Jarvis Street Revue
Websites:
No
Origin:
Thunder Bay, Ontario
Biography:
Poised between Toronto and Winnipeg, Thunder Bay, Ontario became the unfortunate refuge for every touring band in Canada; that mandatory break while crossing the perilously vast Canadian Shield. With a nine-hour drive to anywhere else, Thunder Bay’s isolation goes beyond the cold, Northwestern psyche. It permeates the Canadian consciousness, leaving its mark on every musician crossing the Bay’s threshold.
No doubt, Canada’s vastness can be heard in much of the Northernly musical output. There is perhaps no better example of this than Thunder Bay’s Jarvis Street Revue. Their lone LP from 1971 leaves no on untouched by the band’s sheer avalanche of psychedelic heaviness, wasted acid leads and harrowing, disparate vocals. Every song is laced with a convection born from the physical landscape they called home.

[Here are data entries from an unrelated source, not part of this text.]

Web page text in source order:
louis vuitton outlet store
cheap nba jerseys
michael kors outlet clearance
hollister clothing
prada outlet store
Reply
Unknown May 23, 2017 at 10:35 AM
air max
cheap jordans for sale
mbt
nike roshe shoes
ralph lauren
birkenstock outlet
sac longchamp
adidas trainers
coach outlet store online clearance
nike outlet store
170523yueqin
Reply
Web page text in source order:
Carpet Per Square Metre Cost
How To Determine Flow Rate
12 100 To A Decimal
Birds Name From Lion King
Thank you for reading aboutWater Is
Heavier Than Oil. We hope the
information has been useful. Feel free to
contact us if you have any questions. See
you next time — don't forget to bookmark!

The Jarvis Street Revue (JSR) formed in the late 1960’s in the northern Ontario town of Thunder Bay. Members of the band included Tom Cruickshank (drums, vocals), Wayne Faulconer (guitar, vocals), Tommy Horricks (saxophone, guitar, vocals), and George Stevenson (bass, vocals). The band released their sole album, Mr. Oil Man, in 1970. The album was recorded at DMG Sound Studios in Thunder Bay.

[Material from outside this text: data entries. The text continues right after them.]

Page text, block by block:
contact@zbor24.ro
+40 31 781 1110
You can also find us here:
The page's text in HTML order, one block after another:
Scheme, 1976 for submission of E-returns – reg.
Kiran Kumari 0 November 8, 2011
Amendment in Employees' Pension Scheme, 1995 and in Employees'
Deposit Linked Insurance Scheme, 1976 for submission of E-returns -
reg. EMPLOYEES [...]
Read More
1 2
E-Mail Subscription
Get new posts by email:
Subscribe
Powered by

JSR played the Spike Coffeehouse on three different occasions between 1970-1971, and recorded the largest total audience the place ever had with 445 people. The band’s first gig was at the Lakeview Lodge. After this, they moved to Hodder Tavern where Cruickshank left the band. He was replaced by Smokey Wickman. JSR would again move, this time to the Circle Inn. Faulconer left the band next, and was replaced by Terry Stiles. Horricks eventually left the band, and at this time, the group reorganized and renamed themselves the Rock N Roll Revue. In the fall of 1999, the Jarvis Street Revue reunited, 27 years after Cruickshank left the band. Larry Breiland, who had played with Horricks in Dubai and India, was added to the band.